* _PROBLEM REQUIREMENTS_
In the data below, find the line containing "print_other_cpu_stall() Code (24, 365, 123, 376)"; reproduce that line and all subsequent lines exactly, and nothing else.

---

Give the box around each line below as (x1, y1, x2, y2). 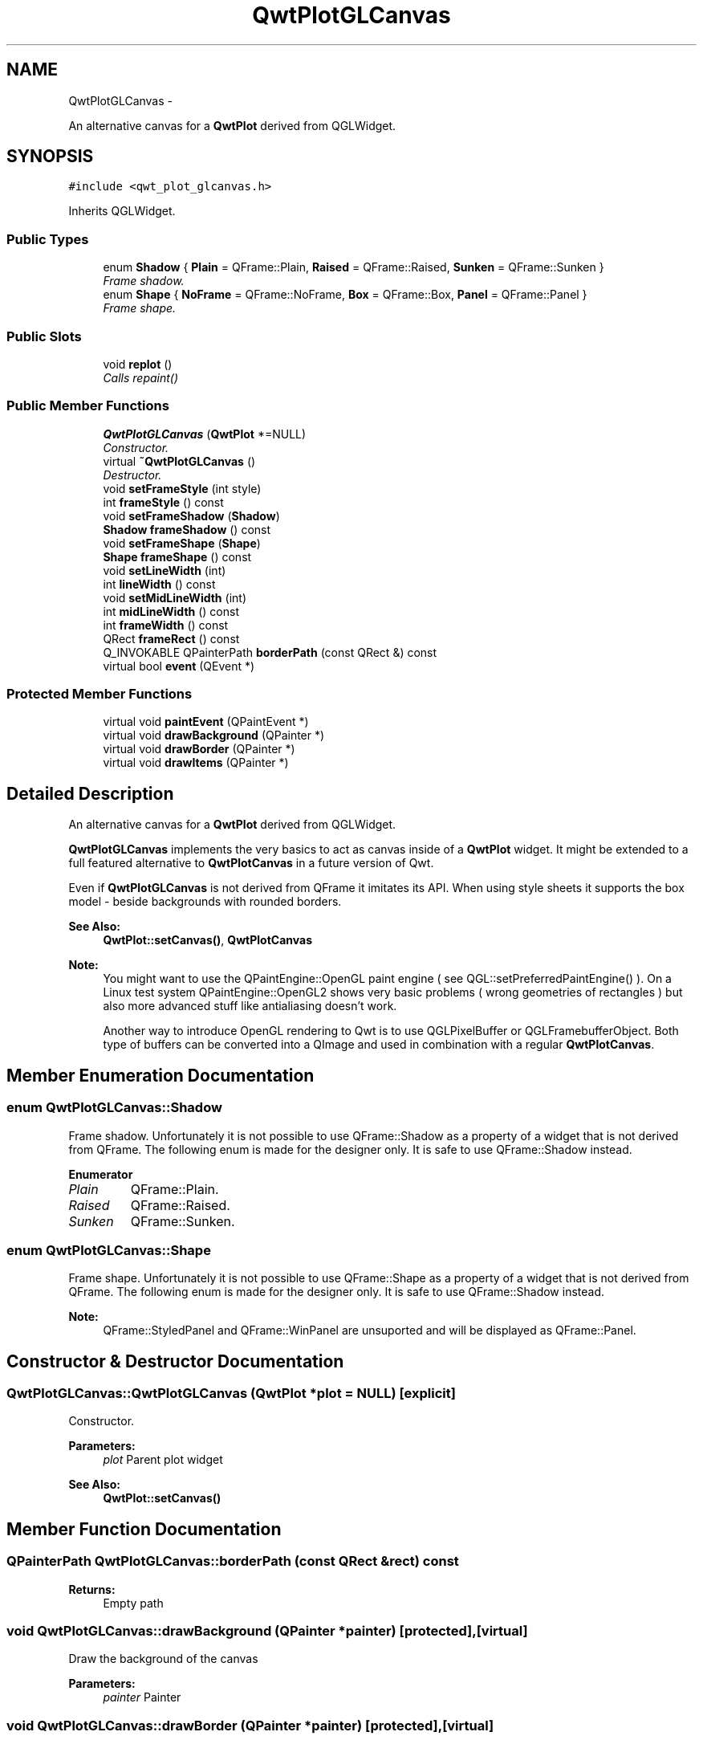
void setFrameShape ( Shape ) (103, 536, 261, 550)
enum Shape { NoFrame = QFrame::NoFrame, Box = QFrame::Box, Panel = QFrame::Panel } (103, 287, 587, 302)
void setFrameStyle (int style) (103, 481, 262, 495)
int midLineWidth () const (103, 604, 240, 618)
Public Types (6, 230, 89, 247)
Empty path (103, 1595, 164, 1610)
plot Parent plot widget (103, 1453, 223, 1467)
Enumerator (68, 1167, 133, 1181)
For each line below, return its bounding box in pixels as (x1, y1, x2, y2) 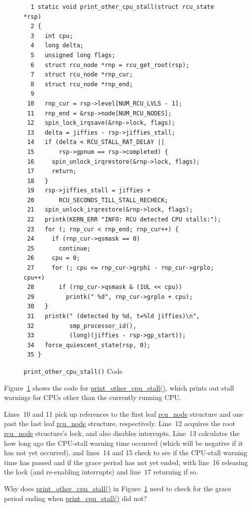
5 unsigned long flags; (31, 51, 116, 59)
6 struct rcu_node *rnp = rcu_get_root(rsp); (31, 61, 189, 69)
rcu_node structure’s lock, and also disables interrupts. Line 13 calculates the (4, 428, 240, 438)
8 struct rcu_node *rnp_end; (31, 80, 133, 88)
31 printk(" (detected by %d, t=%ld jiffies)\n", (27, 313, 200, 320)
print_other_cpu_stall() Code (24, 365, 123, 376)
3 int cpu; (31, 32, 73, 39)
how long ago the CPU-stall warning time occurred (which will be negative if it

---

* _THE COMPLETED TASK_
print_other_cpu_stall() Code (24, 365, 123, 376)
3 int cpu; (31, 32, 73, 39)
how long ago the CPU-stall warning time occurred (which will be negative if it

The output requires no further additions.